Recently, looking at
an article on the wiki about file systems, I became interested in btrfs, namely its rich features, stable status and, most importantly, the mechanism of transparent data compression. Knowing how easy it is to keep databases containing textual information, I was curious to clarify how much this is applicable in a use case such as postgres.
Of course, this testing cannot be called complete, since only reading and that linear is involved. But the results are already forced to reflect on the possible transition to btrfs in certain cases.
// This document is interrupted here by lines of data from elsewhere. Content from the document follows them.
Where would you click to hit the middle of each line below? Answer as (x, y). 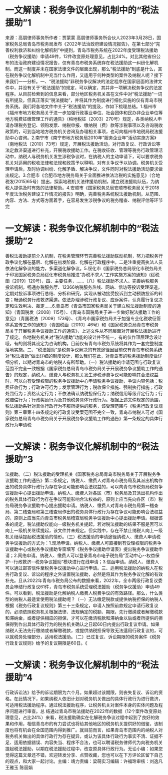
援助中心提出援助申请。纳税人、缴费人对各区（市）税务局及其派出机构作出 (86, 493)
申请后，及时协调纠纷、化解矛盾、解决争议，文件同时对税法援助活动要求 (84, 169)
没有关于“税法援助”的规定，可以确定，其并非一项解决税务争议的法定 (92, 88)
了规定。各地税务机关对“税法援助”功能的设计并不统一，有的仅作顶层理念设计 (84, 337)
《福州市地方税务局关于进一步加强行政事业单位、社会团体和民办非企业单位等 (84, 113)
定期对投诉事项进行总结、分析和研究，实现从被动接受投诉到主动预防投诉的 (82, 293)
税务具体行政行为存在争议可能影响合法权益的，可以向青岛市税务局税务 (86, 486)
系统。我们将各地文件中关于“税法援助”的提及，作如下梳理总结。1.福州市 (83, 106)
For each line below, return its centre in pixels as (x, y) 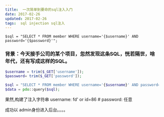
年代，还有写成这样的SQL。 (38, 61)
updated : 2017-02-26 (26, 19)
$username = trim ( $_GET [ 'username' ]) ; (44, 72)
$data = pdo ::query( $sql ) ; (32, 90)
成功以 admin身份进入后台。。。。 (37, 110)
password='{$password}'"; (31, 41)
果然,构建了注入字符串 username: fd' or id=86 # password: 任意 (69, 99)
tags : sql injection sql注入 (35, 23)
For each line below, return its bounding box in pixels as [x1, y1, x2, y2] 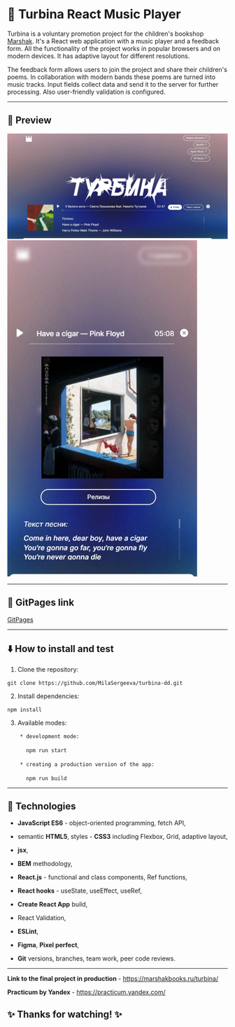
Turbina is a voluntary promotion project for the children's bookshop [7, 29, 204, 38]
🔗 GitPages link [7, 597, 75, 609]
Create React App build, [17, 900, 88, 909]
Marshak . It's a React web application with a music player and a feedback [7, 36, 220, 45]
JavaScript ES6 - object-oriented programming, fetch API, [17, 819, 187, 828]
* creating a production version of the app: [20, 760, 155, 768]
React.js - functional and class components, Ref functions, [17, 873, 187, 881]
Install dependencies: [17, 692, 80, 700]
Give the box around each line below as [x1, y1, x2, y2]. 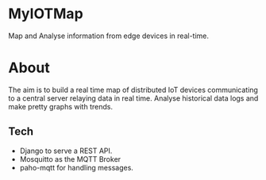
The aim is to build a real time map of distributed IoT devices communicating [8, 85, 258, 94]
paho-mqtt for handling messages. [19, 163, 133, 172]
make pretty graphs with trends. [8, 101, 114, 111]
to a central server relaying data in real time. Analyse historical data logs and [8, 93, 259, 103]
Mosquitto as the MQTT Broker [19, 154, 121, 163]
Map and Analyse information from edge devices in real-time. [8, 31, 209, 40]
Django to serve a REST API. [19, 146, 113, 155]
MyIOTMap [8, 5, 83, 23]
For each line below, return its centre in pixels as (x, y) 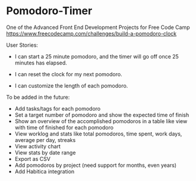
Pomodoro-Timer (49, 11)
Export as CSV (32, 159)
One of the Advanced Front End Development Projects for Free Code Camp (98, 27)
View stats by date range (45, 153)
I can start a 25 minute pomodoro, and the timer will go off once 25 (97, 56)
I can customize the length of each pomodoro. (71, 85)
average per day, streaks (45, 140)
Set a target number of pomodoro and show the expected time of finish (102, 115)
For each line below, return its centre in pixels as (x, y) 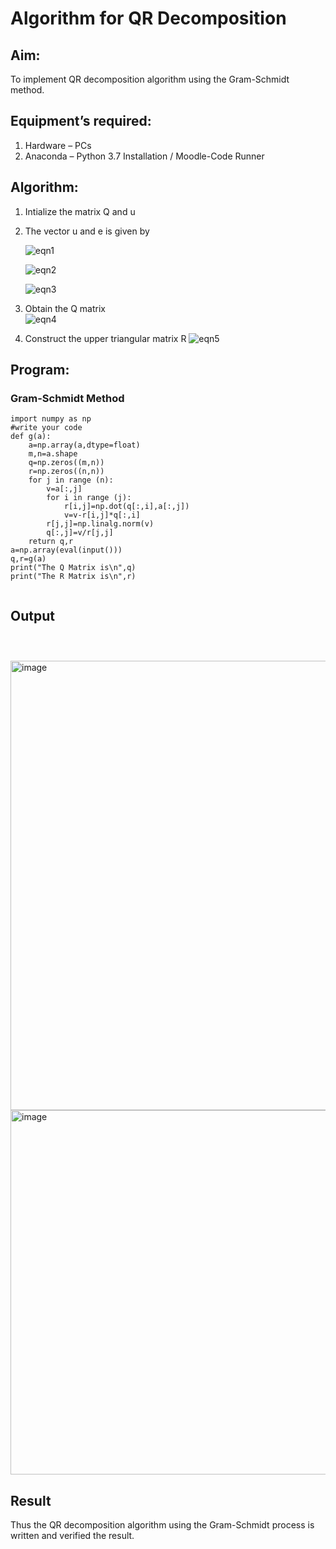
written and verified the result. (72, 1535)
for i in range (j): (89, 498)
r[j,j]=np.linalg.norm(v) (100, 524)
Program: (40, 370)
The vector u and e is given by (87, 231)
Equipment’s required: (81, 121)
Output (32, 615)
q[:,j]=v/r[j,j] (80, 533)

But the main goal is to find out the opinion of the community about how reasonable this is and what pitfalls can be concealed in the approach of transparent compression at the file system level.
')
For those who do not want to waste time, I will immediately tell you about the findings. The PostgreSQL database hosted on btrfs with the compress = lzo option reduces the database size by two (compared to any FS without compression) and when using multi-threaded, sequential reading, significantly reduces the load on the disk subsystem.
So, what is available
Physical server - 1 pc
- CPU: 2 Sockets for 6 cores
- RAM: 48 GB
- Storage:
- 2x - SAS 10K 300GB in configuration RAID 1 + 0 - for OS and main postgres db
- 2x - SAS 10K 300GB in RAID 1 + 0 configuration - for tests
- OS: Ubuntu 04/14/2 - 3.16.0-41
- PG: 9.4.4 x86_64
Testing method
So, we have a physical machine with 2 disks: the first postgres database (which is after initdb) is stored on the first one, and the second disk is fully formatted into test files (ext4, btrfs lzo / zlib) without creating markup on it.
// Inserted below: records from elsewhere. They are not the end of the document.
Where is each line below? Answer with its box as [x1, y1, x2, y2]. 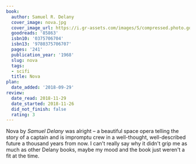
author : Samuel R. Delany [11, 14, 75, 20]
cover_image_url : [11, 25, 54, 31]
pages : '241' [11, 47, 43, 53]
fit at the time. [6, 152, 40, 159]
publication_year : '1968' [11, 52, 75, 58]
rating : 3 [11, 111, 35, 117]
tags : [11, 62, 25, 69]
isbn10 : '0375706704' [11, 36, 64, 41]
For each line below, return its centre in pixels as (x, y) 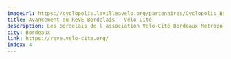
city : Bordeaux (29, 32)
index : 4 (20, 45)
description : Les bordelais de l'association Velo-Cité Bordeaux (102, 26)
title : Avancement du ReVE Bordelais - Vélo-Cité (80, 20)
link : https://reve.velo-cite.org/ (58, 39)
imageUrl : (21, 13)
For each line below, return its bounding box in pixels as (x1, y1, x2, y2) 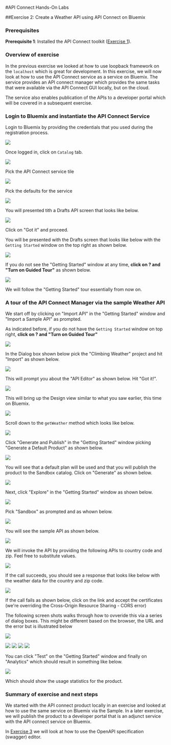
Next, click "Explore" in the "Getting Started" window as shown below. (5, 489, 153, 495)
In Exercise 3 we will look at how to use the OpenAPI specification (5, 729, 144, 735)
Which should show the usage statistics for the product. (5, 678, 123, 684)
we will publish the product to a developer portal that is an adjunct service (5, 713, 161, 720)
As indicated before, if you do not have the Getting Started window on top (5, 326, 163, 332)
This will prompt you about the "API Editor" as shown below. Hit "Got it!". (5, 376, 157, 382)
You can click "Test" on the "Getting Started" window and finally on (5, 653, 147, 659)
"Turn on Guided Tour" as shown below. (5, 267, 91, 273)
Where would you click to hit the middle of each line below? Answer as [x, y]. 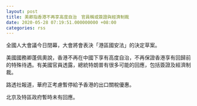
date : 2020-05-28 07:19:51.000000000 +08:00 [61, 22]
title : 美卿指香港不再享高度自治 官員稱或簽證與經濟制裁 [68, 17]
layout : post [22, 11]
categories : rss [26, 28]
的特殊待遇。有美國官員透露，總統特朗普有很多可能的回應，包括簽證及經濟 [96, 65]
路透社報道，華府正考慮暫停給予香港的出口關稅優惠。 [70, 85]
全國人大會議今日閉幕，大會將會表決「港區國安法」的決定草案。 [83, 45]
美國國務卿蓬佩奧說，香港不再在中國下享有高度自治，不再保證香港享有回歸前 [98, 58]
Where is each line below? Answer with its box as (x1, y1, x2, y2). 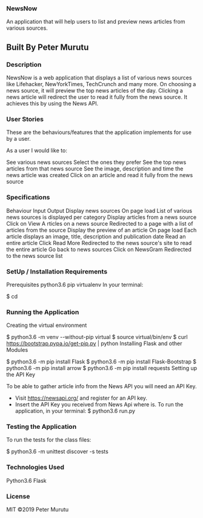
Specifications (6, 193, 50, 201)
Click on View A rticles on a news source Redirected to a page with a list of (6, 220, 193, 227)
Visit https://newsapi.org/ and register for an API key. (15, 394, 147, 402)
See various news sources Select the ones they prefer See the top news (6, 159, 187, 166)
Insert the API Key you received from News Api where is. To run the (15, 401, 184, 408)
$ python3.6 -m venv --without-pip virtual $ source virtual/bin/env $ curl (6, 334, 188, 341)
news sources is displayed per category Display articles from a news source (6, 214, 197, 221)
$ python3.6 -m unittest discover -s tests (6, 448, 109, 456)
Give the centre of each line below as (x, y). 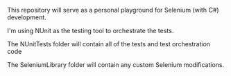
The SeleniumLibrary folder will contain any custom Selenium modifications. (115, 65)
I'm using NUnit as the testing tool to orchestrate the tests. (91, 31)
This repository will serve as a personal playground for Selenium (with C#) (113, 10)
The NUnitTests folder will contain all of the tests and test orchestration (109, 44)
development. (27, 17)
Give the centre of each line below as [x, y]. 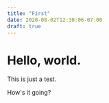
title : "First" [29, 13]
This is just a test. [32, 79]
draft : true [24, 26]
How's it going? [29, 93]
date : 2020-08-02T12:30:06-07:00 [55, 20]
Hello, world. [44, 60]
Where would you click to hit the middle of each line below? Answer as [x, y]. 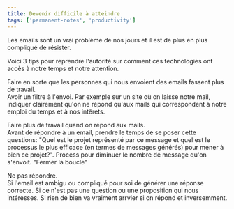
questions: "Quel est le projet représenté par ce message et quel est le [109, 139]
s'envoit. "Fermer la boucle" [47, 162]
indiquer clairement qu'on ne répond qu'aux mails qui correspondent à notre [117, 104]
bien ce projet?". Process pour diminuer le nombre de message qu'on [107, 155]
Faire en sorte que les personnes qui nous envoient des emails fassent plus [116, 82]
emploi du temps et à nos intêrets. [56, 111]
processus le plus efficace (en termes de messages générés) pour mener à [116, 147]
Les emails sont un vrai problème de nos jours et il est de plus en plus [108, 40]
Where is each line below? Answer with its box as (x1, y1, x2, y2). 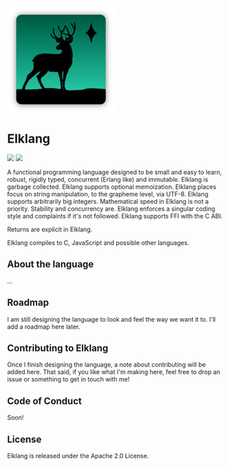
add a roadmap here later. (7, 322, 80, 331)
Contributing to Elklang (7, 342, 109, 354)
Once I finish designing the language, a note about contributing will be (7, 360, 206, 369)
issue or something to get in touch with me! (7, 375, 130, 384)
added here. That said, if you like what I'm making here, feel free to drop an (7, 368, 221, 376)
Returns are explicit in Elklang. (7, 225, 93, 233)
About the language (7, 258, 94, 270)
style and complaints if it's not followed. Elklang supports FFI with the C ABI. (7, 211, 223, 220)
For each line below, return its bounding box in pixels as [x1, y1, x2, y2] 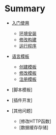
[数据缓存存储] [19, 124, 49, 130]
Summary [4, 3, 45, 14]
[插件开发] [11, 97, 33, 103]
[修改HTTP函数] [19, 118, 52, 124]
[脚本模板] [11, 87, 33, 92]
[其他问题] [11, 107, 33, 114]
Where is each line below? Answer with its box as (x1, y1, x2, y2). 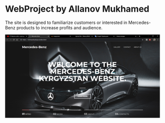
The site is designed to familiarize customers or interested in (5, 20, 128, 25)
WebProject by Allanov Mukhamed (5, 3, 150, 15)
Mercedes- (128, 20, 151, 25)
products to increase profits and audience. (16, 24, 103, 30)
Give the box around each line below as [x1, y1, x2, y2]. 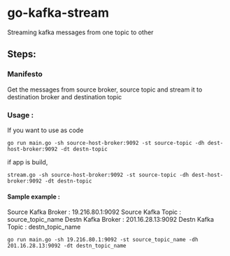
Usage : [7, 110, 34, 120]
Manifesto [7, 69, 43, 79]
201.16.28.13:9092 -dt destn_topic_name [7, 243, 127, 250]
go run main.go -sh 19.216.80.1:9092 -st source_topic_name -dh [7, 236, 199, 243]
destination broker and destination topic [7, 92, 122, 101]
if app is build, [7, 157, 48, 166]
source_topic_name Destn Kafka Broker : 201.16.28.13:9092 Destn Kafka [7, 215, 215, 224]
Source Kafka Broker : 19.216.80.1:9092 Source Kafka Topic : [7, 208, 182, 216]

The test disk is placed on the table space from the backup copy, which participates in the testing, made using pg_basebackup. The main postgres db is also restored.
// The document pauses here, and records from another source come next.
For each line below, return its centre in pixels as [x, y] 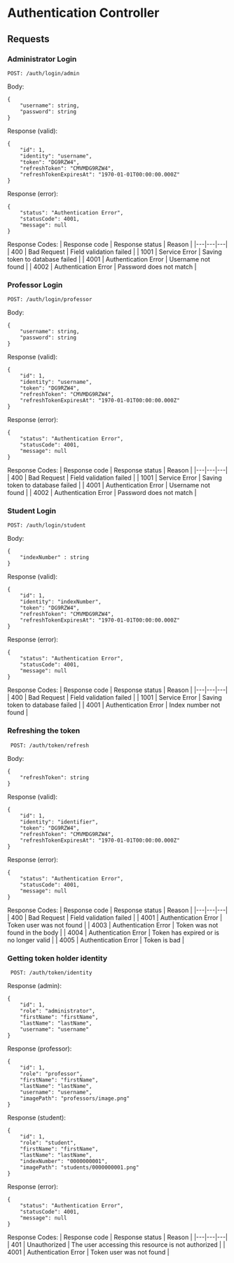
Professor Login [35, 285]
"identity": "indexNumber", [61, 602]
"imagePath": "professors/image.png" [75, 1098]
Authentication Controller [83, 13]
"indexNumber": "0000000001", [64, 1162]
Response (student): [37, 1118]
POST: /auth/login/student [47, 525]
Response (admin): [34, 986]
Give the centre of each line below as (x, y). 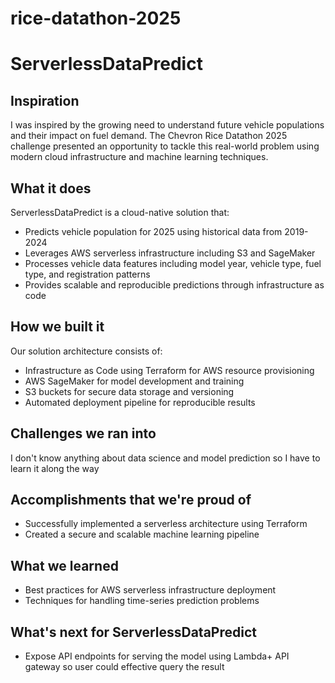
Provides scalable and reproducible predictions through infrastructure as (174, 285)
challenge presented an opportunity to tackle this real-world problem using (165, 146)
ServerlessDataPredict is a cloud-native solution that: (120, 212)
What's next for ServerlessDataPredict (133, 632)
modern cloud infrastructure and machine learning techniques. (139, 157)
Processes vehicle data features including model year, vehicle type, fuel (173, 263)
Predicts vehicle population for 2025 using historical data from (153, 231)
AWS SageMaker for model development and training (134, 381)
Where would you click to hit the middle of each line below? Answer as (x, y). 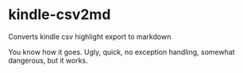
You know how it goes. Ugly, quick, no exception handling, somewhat (122, 52)
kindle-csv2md (60, 15)
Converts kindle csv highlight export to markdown (90, 36)
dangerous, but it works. (48, 60)
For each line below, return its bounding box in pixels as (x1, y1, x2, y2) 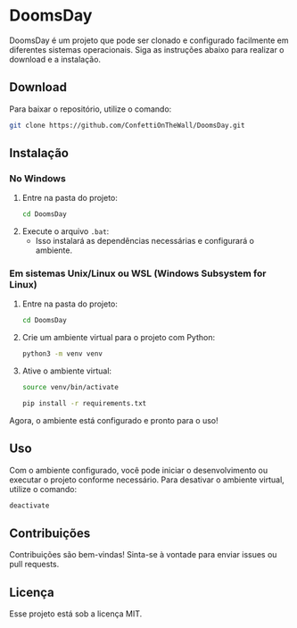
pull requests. (9, 559, 60, 570)
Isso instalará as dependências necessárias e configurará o (35, 236, 254, 247)
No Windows (9, 172, 67, 184)
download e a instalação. (9, 54, 101, 64)
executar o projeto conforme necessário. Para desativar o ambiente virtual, (9, 474, 285, 485)
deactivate (9, 501, 50, 510)
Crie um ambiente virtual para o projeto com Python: (21, 332, 216, 343)
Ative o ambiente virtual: (21, 365, 112, 376)
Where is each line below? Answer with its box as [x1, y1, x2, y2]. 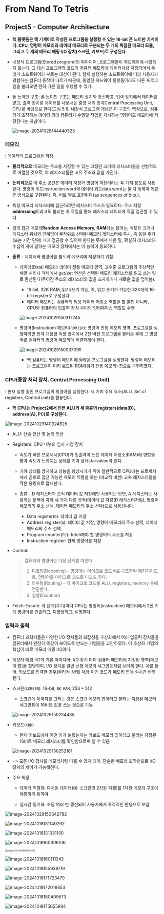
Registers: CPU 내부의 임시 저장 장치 [12, 441, 83, 447]
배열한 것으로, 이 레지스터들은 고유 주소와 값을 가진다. [17, 169, 119, 175]
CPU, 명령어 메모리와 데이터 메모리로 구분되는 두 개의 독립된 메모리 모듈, [19, 42, 155, 48]
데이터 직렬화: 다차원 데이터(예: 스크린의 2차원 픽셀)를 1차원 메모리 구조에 [19, 785, 159, 790]
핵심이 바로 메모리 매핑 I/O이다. [12, 646, 72, 652]
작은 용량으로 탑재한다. [19, 480, 63, 486]
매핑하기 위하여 [19, 791, 49, 797]
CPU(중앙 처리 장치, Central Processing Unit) [5, 376, 110, 383]
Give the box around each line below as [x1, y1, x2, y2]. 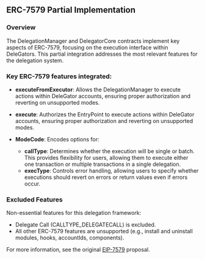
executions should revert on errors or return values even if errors [24, 173, 188, 181]
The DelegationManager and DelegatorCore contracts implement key [6, 37, 180, 45]
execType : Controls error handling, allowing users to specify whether [24, 167, 199, 174]
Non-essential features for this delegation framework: [6, 209, 142, 217]
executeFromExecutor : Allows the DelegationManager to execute [15, 86, 181, 93]
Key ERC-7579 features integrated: [6, 72, 112, 80]
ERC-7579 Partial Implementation [6, 5, 136, 15]
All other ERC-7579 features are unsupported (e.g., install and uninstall [15, 228, 193, 235]
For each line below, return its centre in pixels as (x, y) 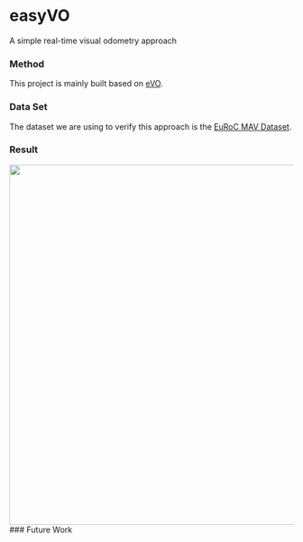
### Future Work (41, 529)
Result (24, 149)
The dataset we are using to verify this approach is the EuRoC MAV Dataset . (151, 126)
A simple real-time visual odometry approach (93, 41)
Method (27, 64)
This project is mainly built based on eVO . (87, 84)
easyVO (40, 16)
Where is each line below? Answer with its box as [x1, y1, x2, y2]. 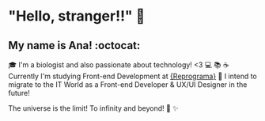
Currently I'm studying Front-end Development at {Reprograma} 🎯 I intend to [8, 71, 257, 81]
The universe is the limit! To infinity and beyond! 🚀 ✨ [8, 104, 179, 113]
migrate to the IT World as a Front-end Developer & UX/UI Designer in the [8, 80, 248, 89]
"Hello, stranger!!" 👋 [8, 7, 146, 25]
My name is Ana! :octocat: [8, 39, 141, 52]
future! [8, 89, 30, 97]

The essence of testing lies in sequential reading of five tables - clones in five streams.
The script is extremely simple and is the usual “explain analyze”.
Each table has a size of 13GB, total volume ~ 65GB.
Data for graphs is taken from sar with the simplest parameters: "sar 1" - CPU ALL; "Sar -d 1" - I / O.
Before each launch, reset the pagecache with the command:
free && sync && echo 3 > /proc/sys/vm/drop_caches && free
We check the completion of background processes:
SELECT sa.pid, sa.state, sa.query FROM pg_stat_activity sa;
Numbers
Dimensions
FS | Size in DB | Disk size | Compression factor |
---|
btrfs-zlib | 156GB | 35GB | 4.4 |
btrfs-lzo | 156GB | 67GB | 2.3 |
ext4 | 156GB | 156GB | one |
Explain analyze
btrfs-zlib | 302000 ms |
btrfs-lzo | 262000 ms |
ext4 | 420000 ms |
Charts
Conclusion
As can be seen from the graphs, compression with the lzo algorithm gives only an insignificant load on the CPU, which, coupled with a 2-fold decrease in the volume of occupied space and some acceleration, makes this approach extremely attractive. Zlib presses our database 4 times, but at the same time, the load on the processor increases significantly (~ 7.5% of processor time), which is also quite acceptable for certain scenarios. However, btrfs has only recently acquired the status of stable (since kernel 3.10) and it is possible to introduce it into the production environment prematurely. On the other hand, the presence of a synchronous replica solves this question.
PS
As far as I know, zlib and, probably, lzo use instructions from SSE 4.2, which reduces processor utilization and it is quite possible that in some virtualization environments, high processor utilization will prevent you from taking advantage of the compression.
If someone tells me how to influence this, then I will try to double-check the difference with and without hardware acceleration.